Thorkell hesitated. ‘Inspector Baldur is an excellent detective, and very successful. He likes to use tried and tested techniques that work in Iceland. It boils down to the fact that in such a small country someone always knows someone who knows the criminal. But as the nature of crime changes in this country, so must the methods of fighting it, which is why you are here. Flexibility is perhaps not Baldur’s strong point. But don’t be afraid to voice your opinion. We want to hear it, you will have my assurance of that.’

Magnus smiled. ‘I understand.’

‘Good.

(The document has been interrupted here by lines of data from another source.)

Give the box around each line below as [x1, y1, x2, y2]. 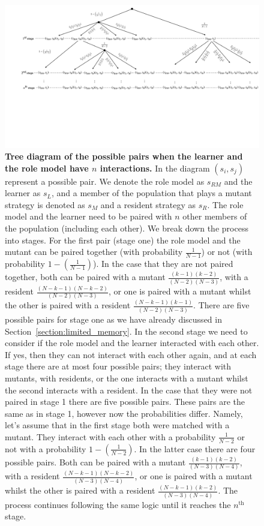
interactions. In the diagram [100, 161, 210, 174]
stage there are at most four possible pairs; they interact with [5, 360, 232, 372]
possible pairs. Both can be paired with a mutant [5, 456, 186, 468]
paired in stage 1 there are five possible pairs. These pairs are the [5, 395, 245, 408]
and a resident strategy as [100, 198, 196, 211]
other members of [182, 210, 247, 223]
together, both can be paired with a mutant [5, 270, 166, 283]
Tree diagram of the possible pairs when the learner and [5, 150, 243, 163]
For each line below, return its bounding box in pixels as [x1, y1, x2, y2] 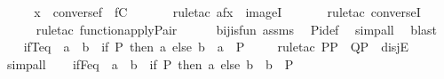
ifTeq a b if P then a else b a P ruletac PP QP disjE [23, 37, 409, 56]
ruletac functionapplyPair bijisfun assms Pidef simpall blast [36, 20, 437, 38]
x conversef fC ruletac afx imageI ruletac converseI [34, 3, 421, 20]
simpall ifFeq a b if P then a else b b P [6, 54, 294, 73]
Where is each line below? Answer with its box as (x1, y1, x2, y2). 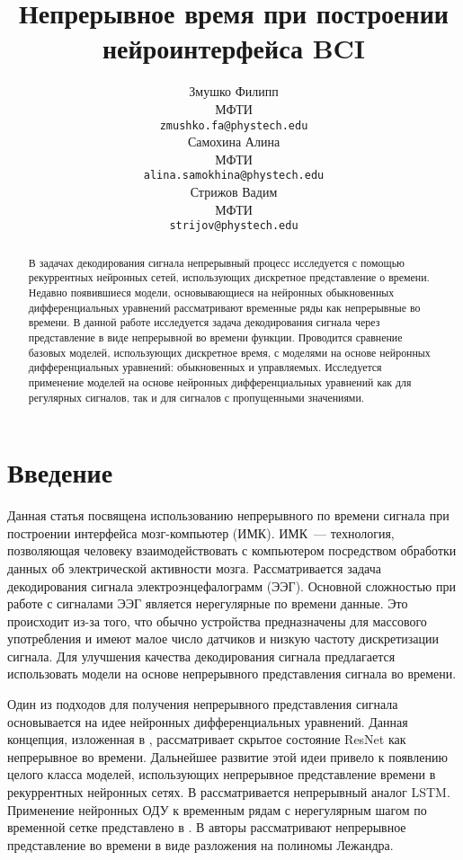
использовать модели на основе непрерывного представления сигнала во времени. (7, 664, 457, 683)
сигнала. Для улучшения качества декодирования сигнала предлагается (7, 646, 396, 665)
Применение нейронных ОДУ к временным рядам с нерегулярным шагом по (7, 800, 427, 819)
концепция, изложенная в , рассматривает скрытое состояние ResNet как (7, 730, 406, 749)
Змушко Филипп (189, 82, 279, 101)
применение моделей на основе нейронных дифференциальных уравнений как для (28, 374, 412, 389)
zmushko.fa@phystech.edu (159, 119, 308, 132)
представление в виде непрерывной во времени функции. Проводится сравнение (28, 329, 403, 344)
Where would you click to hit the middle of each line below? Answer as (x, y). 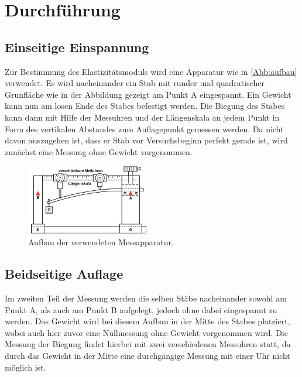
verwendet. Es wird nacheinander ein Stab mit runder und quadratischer (135, 83)
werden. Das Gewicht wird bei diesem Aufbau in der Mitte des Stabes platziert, (147, 321)
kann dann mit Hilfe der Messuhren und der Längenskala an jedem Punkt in (142, 117)
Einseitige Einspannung (77, 47)
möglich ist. (25, 367)
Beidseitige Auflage (64, 274)
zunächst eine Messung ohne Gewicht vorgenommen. (99, 151)
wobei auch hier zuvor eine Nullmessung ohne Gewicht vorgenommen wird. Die (146, 332)
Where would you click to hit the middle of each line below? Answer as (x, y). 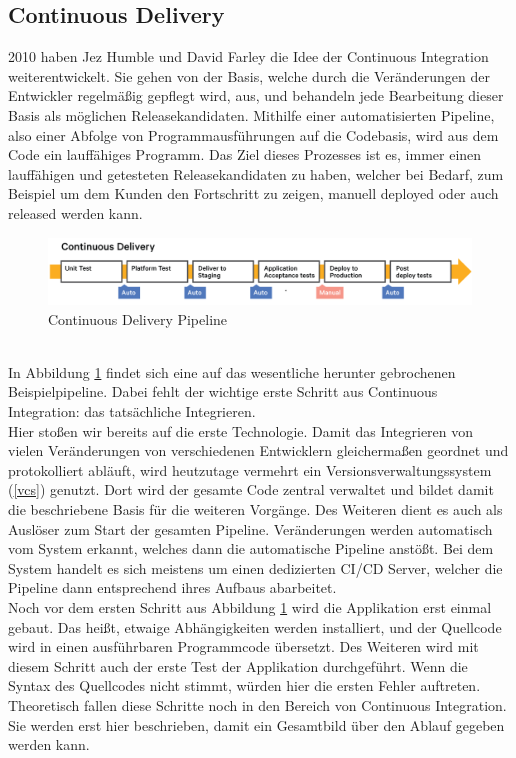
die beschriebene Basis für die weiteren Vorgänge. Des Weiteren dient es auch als (255, 508)
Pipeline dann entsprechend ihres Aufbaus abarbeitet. (172, 587)
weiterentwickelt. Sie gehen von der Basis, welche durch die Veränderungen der (249, 75)
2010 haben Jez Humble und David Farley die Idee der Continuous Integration (248, 56)
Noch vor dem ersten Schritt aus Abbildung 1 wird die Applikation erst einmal (250, 606)
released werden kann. (75, 212)
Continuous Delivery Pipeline (138, 318)
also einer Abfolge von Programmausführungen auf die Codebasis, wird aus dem (253, 134)

Now, someone from the Commissioner’s office will be in touch with you this morning about salary and accommodation and so on. In the meantime, Árni will set you up with a desk, a phone and a computer. Do you have any questions?’

‘Yes, one. Can I carry a gun?’

‘No,’ said Thorkell. ‘Absolutely not.’

‘I’m not used to being on duty without one,’ Magnus said.

‘Then you will become used to it.’

They stared at each other for a moment. A cop needed a badge and a gun, as far as Magnus was concerned. He appreciated the difficulties with the badge. But he needed the gun.

‘How do I get a licence to carry?’

‘You don’t. No one has guns in Iceland, or not hand guns. They have been banned since 1968, after a man was shot dead.’

‘You’re telling me there are no police officers with firearms training?’

Thorkell sighed. ‘We do have some firearms officers in the Viking Squad – it’s what we call our SWAT team. You may be able to practise on the indoor range at Kópavogur, but we cannot permit you to carry a weapon outside it. That’s just not the way we do things here.’

Magnus was tempted to say something about flexibility and voicing his opinion, but he appreciated the chief superintendent’s support and didn’t want to antagonize him needlessly, so he just thanked him again and left.

Árni was waiting outside. He led Magnus to an office stuffed with small screened-in cubicles, with the sign
Violent Crimes
on the door. Two or three of the detectives that Magnus had seen at the meeting were on the phones or their computers, the others were already out interviewing people. Magnus’s desk was right opposite Árni’s. The phone worked, and Árni assured him that someone from the IT department would set him up with a password that morning.